Call-in request in House of Commons

Yesterday in House of Commons local MP Fiona Bruce asked:

“Will Ministers give very serious consideration to a call-in request I have made relating to a planning application for 190 properties in Goostrey? It would generate detrimental interference to the radio telescopes and world-leading scientific work at Jodrell Bank, and is therefore a concern of national significance.”

Brandon Lewis [Minister of State for Communities and Local Gov] replied:

“My hon. Friend will appreciate that I cannot comment on a particular planning application, but any such request will be given full consideration. I know that she has campaigned very hard with local residents to protect what they perceive as an important piece of local infrastructure. I will obviously look at all the details that come in.”

[Hansard source (Citation: HC Deb, 16 March 2015, c536)]

and now an article in Knutsford Guardian 17th March 2015.

Effectively, by ‘calling it in’, this would be a shortcut straight to the equivalent of a planning appeal where all the evidence would be heard and assessed.  There is no guarantee of a refusal!  If the evidence is not convincing then the development may be allowed.

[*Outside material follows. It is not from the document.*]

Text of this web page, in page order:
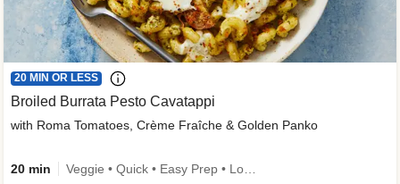
20 MIN OR LESS
Broiled Burrata Pesto Cavatappi
with Roma Tomatoes, Crème Fraîche & Golden Panko
20 min

3 thoughts on “Call-in request in House of Commons

  1. The Knutsford Guardian article states:

    “The ‘Call In’ of an application refers to the power of the Secretary of State to take the decision on a particular planning application out of the hands of the local planning authority for his own determination and one of the key grounds is because there are matters of national significance involved.”

    Questions:

    If this application does go to the Secretary of State, does this give the objectors any more hope that the application would be refused?

    Does this action mean that if the Sec of State says “no”, the applicants cannot go to appeal?

    Thanks.

    • There is always hope. It would at least demonstrate the national significance of JBO…common sense would hopefully then prevail!
      A legal challenge could be made if the developer felt Planning Ministers had acted procedurally unfairly.

      “If a planning application is called-in, there will be a public inquiry chaired by a planning inspector, or lawyer, who will make a recommendation to the Secretary of State. The Secretary of State can choose to reject these recommendations if he wishes and will genuinely take the final decision.
      They normally relate to planning applications which raise issues of national significance.”

      Statutory rules for inquiries “require the Secretary of State to give the parties a further opportunity to make representations if, after the close of an inquiry, the Secretary of State differs from the inspector about any relevant matter of fact or proposes to take into account any new evidence or new matter of fact. A challenge will succeed if a court is satisfied that Planning Ministers have acted procedurally unfairly”.
      Guidance: https://www.gov.uk/government/uploads/system/uploads/attachment_data/file/5998/2091742.pdf

  2. Effectively by ‘calling it in’, this is a shortcut straight to an equivalent planning appeal where all the evidence is heard and assessed. There is no guarantee of a refusal! If the evidence is not convincing then the development maybe allowed.